First published back in May of 1975, ‘The Sucking Pit’ was prolific pulp horror author Guy N Smith’s second published novel, following on from the release of his debut novel ‘Werewolf By Moonlight’ (1974). Over the following years ‘The Sucking Pit’ would go on to be hailed as an all-time pulp horror classic and subsequently saw itself re-issued in 1978, 1989 and 2011. Even a board game of the spectacular ‘Sucking Pit’ adventures was contrived at one stage, but only on a very, very minimal scale.

In August of 2011, the novel was re-released by Hard Gore Press (an imprint of MHB Press) in a strictly limited edition printing of 400 Collectors Editions and 26 Lettered Editions.  These deluxe editions included four additional black & white risqué illustrations as well as an excellent new piece of cover artwork, all by the very talented Rick Melton.

DLS Synopsis:
In the heart of Hopwas Wood, in the rural Midlands, where life is taken at a far slower pace, satanic urges are stirring in the depths of the earth. On the night that local woodsman Tom Lawson passes away, his beautiful and sweet niece Jenny unearths a little black book that was left behind by Lawson
s young gypsy-wife who mysteriously disappeared one night. Intrigued, Jenny Lawson begins to read the passages contained in the book, discovering ancient secrets that should never have seen the light of day. The book details of a mysterious fertility potion which, when consumed whilst nude on the Hunters Moon, will give the recipient strength and power. Against her better judgment, Jenny Lawson follows the ancient ritual and consumes the powerful potion.
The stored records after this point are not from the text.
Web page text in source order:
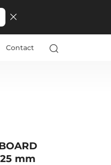
Contact
mm
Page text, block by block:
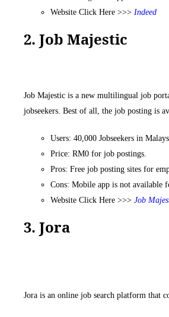
Website Click Here >>> Indeed
2. Job Majestic
Job Majestic is a new multilingual job
jobseekers. Best of all, the job posting is
Users: 40,000 Jobseekers in
Price: RM0 for job postings.
Pros: Free job posting sites for
Cons: Mobile app is not available
Website Click Here >>> Job
3. Jora
Jora is an online job search platform that
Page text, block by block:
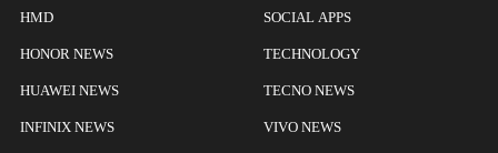
HMD
HONOR NEWS
HUAWEI NEWS
INFINIX NEWS
SOCIAL APPS
TECHNOLOGY
TECNO NEWS
VIVO NEWS
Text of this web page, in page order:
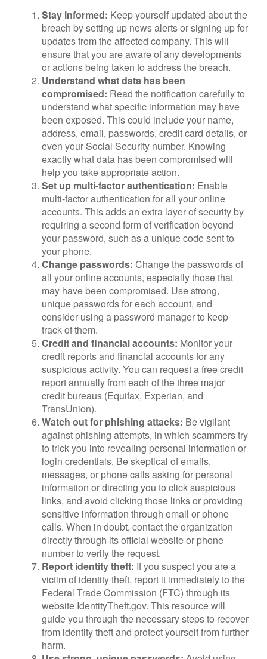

Jenny quickly forgets her old life, and now overcome with unquenchable urges, embarks upon a newly found sexual appetite that the book and its potion have brought to the surface from deep within her Romany blood. Leaving behind her old boyfriend, Chris Latimer, Jenny finds herself drawn to the giant gypsy traveller Cornelius who recently arrived in the area.

However, Lawson’s insatiable appetite for power is slowly boiling away. Cornelius simply fans the flames once again as they embark on a bloodthirsty quest for power and sexual gratification. Their one true goal is to bring back the ancient Romany burial site of their ancestors. Deep within the dark depths of
Hanging Wood’ lies a treacherous and seemingly bottomless bog. This fathomless pit holds the dark and ancient secrets of the Romanies. Nothing that falls in ever manages to escape its deadly sinking depths. And because of this the bog has a truly befitting name - The Sucking Pit.

Only one man stands in the way of Cornelius’ corrupt plan.  A plan which is centred around the eerie quagmire. That man is Lawson
s ex-boyfriend Chris Latimer; who without giving up all hope on Lawson after her sudden change in character, sets to unearth the dark secrets that surround Lawson’s newly acquired company and their attraction to the unforgiving Sucking Pit...

DLS Review:
From the outset, Smith dives straight in, setting down the wild premise for what is sure to be a classic pulp horror tale; slotting in a bucket load of potential for fantastically over-the-top violence and sleazy sexual deviancy. With the general plotline swiftly established, without further ado Smith delivers the outrageously pulpy goods in absolute abundance.

The characterisation is somewhat predictable and clichéd in places, with the characters fulfilling their amusingly contrived roles within the unfolding tale to a very clearly orchestrated criteria. Rammed with sex and outrageous violence, along with a fair old wedge of the occultish frolics thrown in for good measure, ‘The Sucking Pit' really has all the winning ingredients for a truly great pulp horror novel; forming a superb early introduction to the genre which Smith will later become recognised as the true master within.

For its simplicities and grossly clichéd aspects, ‘The Sucking Pit’ is certainly not one of Smiths more involved novels. However, the tale is not without its colourful pulp horror charm; unleashing an unashamed abundance of all things nasty with those unmistakable occult undertones that were so prevalent in the 70’s.

Jenny Lawson’s unquenchable desire for non-stop sex adds the much needed injection of sleaze to keep the novel
s pulse thumping away at a hot-blooded pace. Furthermore,  a gritty scene involving the murder of a local tramp quickly turns particularly savage and gory, bringing with it an early insight into the ‘go for the jugular attitude that is continue throughout the lengthy career of this gloriously prolific writer.

For page after page of pure pulp horror entertainment, this short and sweet novel delivers exactly what you want. And if you haven't had enough of the savage madness from the depths of the evil quagmire - it was later followed up by the sequel ‘The Walking Dead’ (1984).

The novel runs for a total of 111 pages (158 pages in the larger print re-release).